# The Clique (invite only)



## Retsu (Dec 24, 2008)

We are The Clique and our only goal in life is to make your experience here *a living hell*.

_Awesomenocity Members:_


 Retsu
 Dezzuu
 Scizor
Verne
Xikaze
Number 100 <--- finally someone with more than one word in their name!


----------



## Zuu (Dec 24, 2008)

>>> invited = 1
>>> *if* invited:
...        *print* "I'm joining."
...
I'm joining.


----------



## Scizor (Dec 24, 2008)

Nomnomnomnomnom.


----------



## octobr (Dec 24, 2008)

Fags.


----------



## xkze (Dec 24, 2008)

you guys are mean!! cool!!


----------



## Abwayax (Dec 24, 2008)

I assume I'm invited so I might as well join


----------



## Zuu (Dec 24, 2008)

your avatar is the shiz, Xikaze, my brother.


----------



## Alexi (Dec 24, 2008)

This is low. Creating a whole club just to mock one member of some pokemon forum for no reason other than to show the world how wonderful and cool you are! I'm proud you guys, I really am. I hope you feel like you've accomplished something. 

You know what, go on. Keep posting. Show the world what cool people you are. Show them all how many different ways you can humiliate one girl on a fucking _pokemon forum_. Go on, knock yourselves out. It'll be a bash!

And after you're done with her, you can go after me, too. And why stop there? There are plenty of other people on this forum. Pick any of them, or all of them, and have fun! I mean, it's all in good fun, no? Hell, you all may even turn on each other when you get done with each of them. 

Either way, I'm glad you all have the time to waste on threads like this, most others don't. I'm so glad we could all get along. I feel so much closer to this forum than ever before! 

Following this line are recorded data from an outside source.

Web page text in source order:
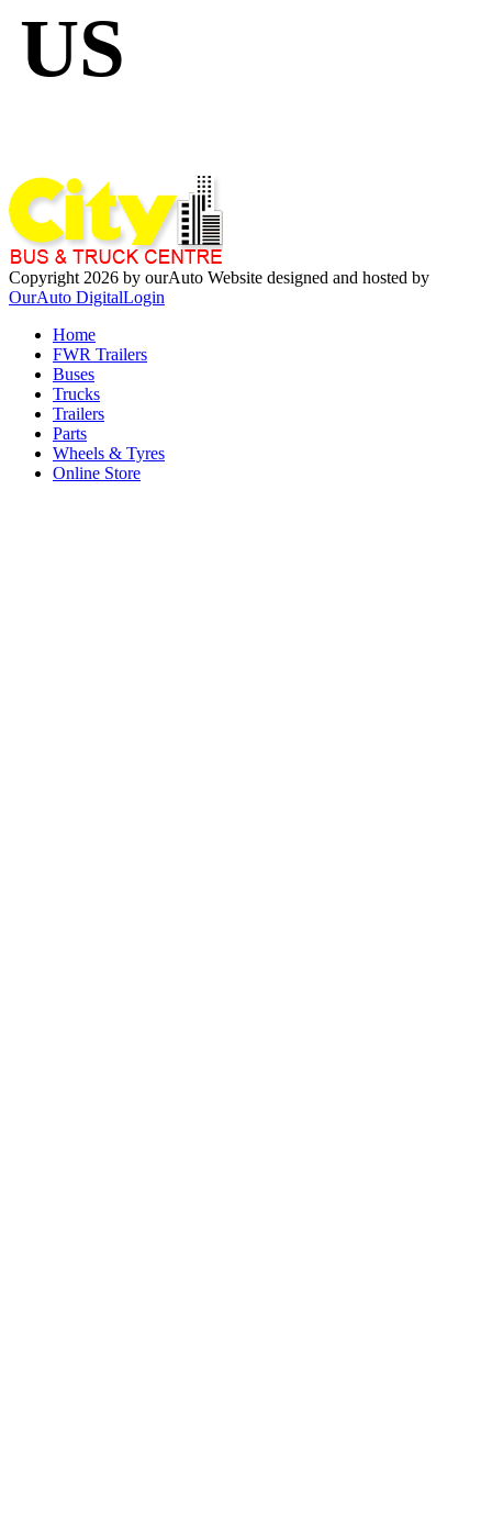
US
Copyright 2026 by ourAuto Website designed and hosted by
OurAuto DigitalLogin
Home
FWR Trailers
Buses
Trucks
Trailers
Parts
Wheels & Tyres
Online Store
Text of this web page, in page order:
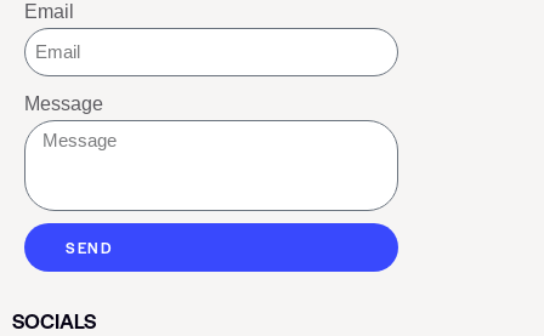
Email
Message
SEND
SOCIALS
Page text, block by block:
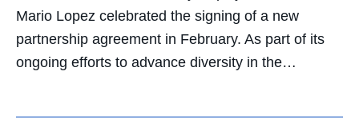
Mario Lopez celebrated the signing of a new
partnership agreement in February. As part of its
ongoing efforts to advance diversity in the…
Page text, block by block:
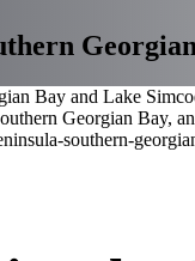
Bay and Lake
Georgian Bay,
southern-
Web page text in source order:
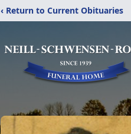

I'm not really surprised, I guess. Except maybe you, Verne. I didn't expect this from you. Well, you all have fun patronizing some girl, who you'll never meet or know. You're all just _lovely, wonderful_ people!


----------



## Eevee (Dec 24, 2008)

inviting myself


----------



## Music Dragon (Dec 24, 2008)

Alexi said:


> This is low. Creating a whole club just to mock one member of some pokemon forum for no reason other than to show the world how wonderful and cool you are! I'm proud you guys, I really am. I hope you feel like you've accomplished something.
> 
> You know what, go on. Keep posting. Show the world what cool people you are. Show them all how many different ways you can humiliate one girl on a fucking _pokemon forum_. Go on, knock yourselves out. It'll be a bash!
> 
> ...


Seriously though...! It's not like they're actually _doing_ anything, they're just making it official. The Kool Kids Krew has been around since the dawn of time.

Besides, it's just a club thread. They haven't mocked anyone! ...yet.


----------



## Tailsy (Dec 24, 2008)

lol, no

find something cool to do with your time.


----------